* Exercise
Write the listing out again word for word, excluding any pictures.

* Material shown
..........

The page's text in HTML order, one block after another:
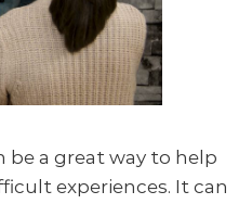
be a great way to help
experiences. It can
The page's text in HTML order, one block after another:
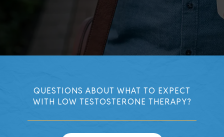
QUESTIONS ABOUT WHAT TO EXPECT
WITH LOW TESTOSTERONE THERAPY?
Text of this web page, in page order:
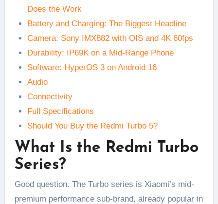
Does the Work
Battery and Charging: The Biggest Headline
Camera: Sony IMX882 with OIS and 4K 60fps
Durability: IP69K on a Mid-Range Phone
Software: HyperOS 3 on Android 16
Audio
Connectivity
Full Specifications
Should You Buy the Redmi Turbo 5?
What Is the Redmi Turbo
Series?
Good question. The Turbo series is Xiaomi’s mid-
premium performance sub-brand, already popular in

..........

* Result of the task
The page's text in HTML order, one block after another:
be a great way to help
experiences. It can
The page's text in HTML order, one block after another:
QUESTIONS ABOUT WHAT TO EXPECT
WITH LOW TESTOSTERONE THERAPY?
Text of this web page, in page order:
Does the Work
Battery and Charging: The Biggest Headline
Camera: Sony IMX882 with OIS and 4K 60fps
Durability: IP69K on a Mid-Range Phone
Software: HyperOS 3 on Android 16
Audio
Connectivity
Full Specifications
Should You Buy the Redmi Turbo 5?
What Is the Redmi Turbo
Series?
Good question. The Turbo series is Xiaomi’s mid-
premium performance sub-brand, already popular in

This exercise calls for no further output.